A good example looks like this:
library(tidycreel)
design <- creel_design(example_calendar, date = date, strata = day_type)
design <- add_counts(design, example_counts)
# The call that produces the unexpected result
estimate_effort(design)
#> Error: ... (paste the full error message here)The snippet should run from scratch without any additional files or setup. If reducing your data to a minimal example is not straightforward, share what you have and describe the context — that is still very helpful. The reprex package can automatically format and share R output if you want a polished submission: install it with install.packages("reprex") and run reprex::reprex() around your code.

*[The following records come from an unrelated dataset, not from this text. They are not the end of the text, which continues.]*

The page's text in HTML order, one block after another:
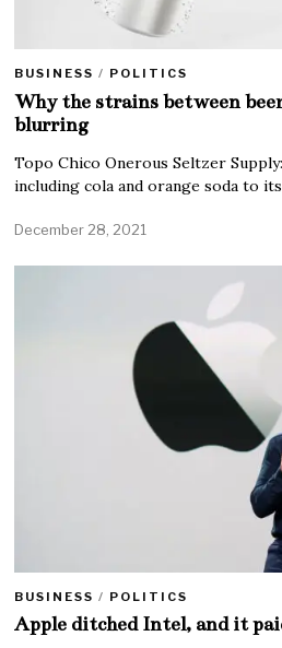
BUSINESS / POLITICS
Why the strains between
blurring
Topo Chico Onerous Seltzer
including cola and orange soda to its
December 28, 2021
BUSINESS / POLITICS
Apple ditched Intel, and it
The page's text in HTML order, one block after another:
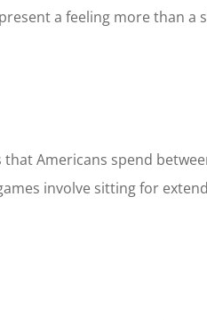
a feeling more than
Americans spend
involve sitting for
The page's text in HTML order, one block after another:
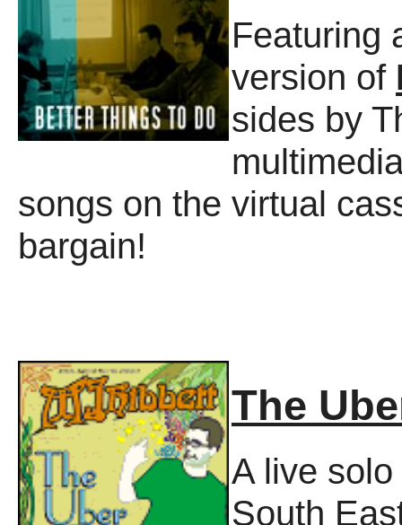
Featuring
version of
sides by
songs on the virtual
bargain!
The
A live
South
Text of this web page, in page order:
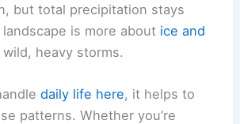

For guidance on contributing code, requesting new features, or the development workflow, see CONTRIBUTING.md.
License
MIT License — see LICENSE.md for details.
AI Use Acknowledgement
Artificial intelligence tools were used during the development of tidycreel, primarily through Claude Code (Anthropic), with selected code and outputs reviewed using Codex (OpenAI). These tools supported code refinement, consistency across functions, GitHub Actions workflows, error checking, and the development of testing infrastructure.
All functions and analytical outputs have been reviewed by the author team and validated against real-world creel survey data and expected analytical behavior. Despite these review and testing efforts, errors may still occur. If you identify a problem or unexpected result, please submit an issue so that it can be reviewed and addressed.